Sono sempre stato, per estrazione, formazione, passione personale un cultore della parola, o almeno ci provo. Ho sempre amato le conversazioni fluide, ben costruite e ricche di richiami. Ma di fronte a tanta disarmante semplicitá lessicale, che abbandona il valore della parola ma descrive la concretezza dei fatti, ho guardato alle cose della vita con una chiave differente.
Totti ha fatto tanto, per se stesso certamente, guadagnando una quantitá di denaro inenarrabile, ma facendone ricavare altrettanto al circuito calcistico e all'indotto della sua societá di appartenenza. Ha insegnato a più di una generazione i valori e la coralitá che lo sport trasmette. Non è mai stato sopra le righe, ha vissuto e vive la sua preziosa e mediatica esistenza con la semplicitá disarmante di chi è nato per fare quel mestiere e nessun altro. Ha saputo, e solo chi é dotato di grande personalitá puo farlo, trasformare il suo lessico povero e sincero, i suoi strafalcioni verbali in un punto di favore per sè e per chi, e sono tanti, si riconosce in lui.

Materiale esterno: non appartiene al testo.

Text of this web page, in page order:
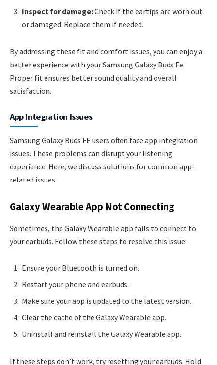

Ebbene, in un periodo storico in cui si dá molto valore a ciò che si dice e a ciò che gli altri non fanno, probabilmente dovrei guardare alle parole semplici con un occhio meno critico, più dolce e discreto, perché forse chi pensa a fare, poco pensa a come raccontarlo agli altri. Sicuramente la mia totale ignoranza calcistica mi ha portato a guardare il lato del campione a me più comodo, quello che si prestava al mio risultato e ne nascondeva, ai miei occhi, il suo. La definizione veniva da sé. L'ignorante che non sa parlare e tira calci ad un pallone! Ma mi chiedo: sarò forse ignorante io, a non vedere? Domanda più che lecita. A non vedere quello che l'uomo aveva regalato a chi, da quella conoscenza calcistica, trae quotidiano piacere? Sará stata la mia presunzione a chiudermi lo sguardo sul suo successo? Tutti dilemmi che proverò a risolvere, magari con qualcuno che parla peggio di me, ma che fa tanti goal.